Returning to My Art Practice After a Break
After a long break, returning to my artwork feels a little awkward. My hands remember something my mind has misplaced. I find myself trying to recall the exact technique I once used to build these cells, retracing steps that used to feel automatic. Momentum, when it finally arrives, is fragile — but I can feel it carrying me back into a nightly rhythm again.


Balancing Artistic Process and Scientific Accuracy
Making art has always helped me maintain my sanity. It’s a place where thinking happens differently, where questions can exist without answers. As I layer more cells into this piece, I hesitate: how much is too much? At what point does complexity turn into noise? And, most importantly, how do I make sure not to lose touch with the science underlying the image?



When an Artwork is Finished – but Not Complete
Last month, I finally got around to “finishing” this composition of the olfactory epithelium — though it still feels unfinished. I’m still not completely happy with the right and left edges looking a bit tattered, but it speaks to the fact that this is just a glimpse – not the whole picture – of the amazing system we have in our noses.

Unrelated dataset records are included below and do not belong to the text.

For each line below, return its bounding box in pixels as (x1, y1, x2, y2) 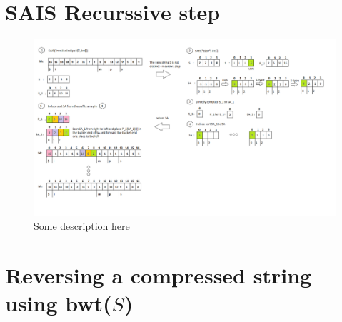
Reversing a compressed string (5, 261, 312, 290)
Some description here (34, 218, 130, 233)
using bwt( (5, 288, 112, 318)
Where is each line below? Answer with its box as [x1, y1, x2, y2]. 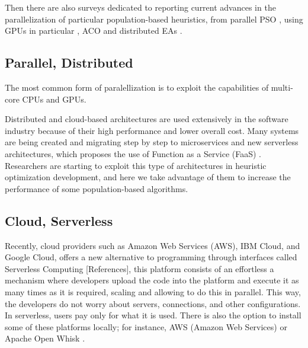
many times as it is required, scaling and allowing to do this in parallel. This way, [5, 285, 301, 298]
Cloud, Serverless [5, 211, 113, 229]
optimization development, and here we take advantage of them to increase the [5, 171, 291, 183]
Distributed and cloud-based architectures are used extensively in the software [5, 113, 288, 125]
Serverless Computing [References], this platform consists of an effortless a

I’m also still wondering whether I want to add my signature white crystal, or whether this piece can exist without it. Same goes for filling in some empty spaces between the cells. These decisions feel small, but they’re not. They’re about restraint, intention, and trust.
Somewhere in all of this, a larger question keeps surfacing: where does reality end and art begin? Maybe this piece doesn’t answer those questions. Maybe it simply marks the place where I started asking them again.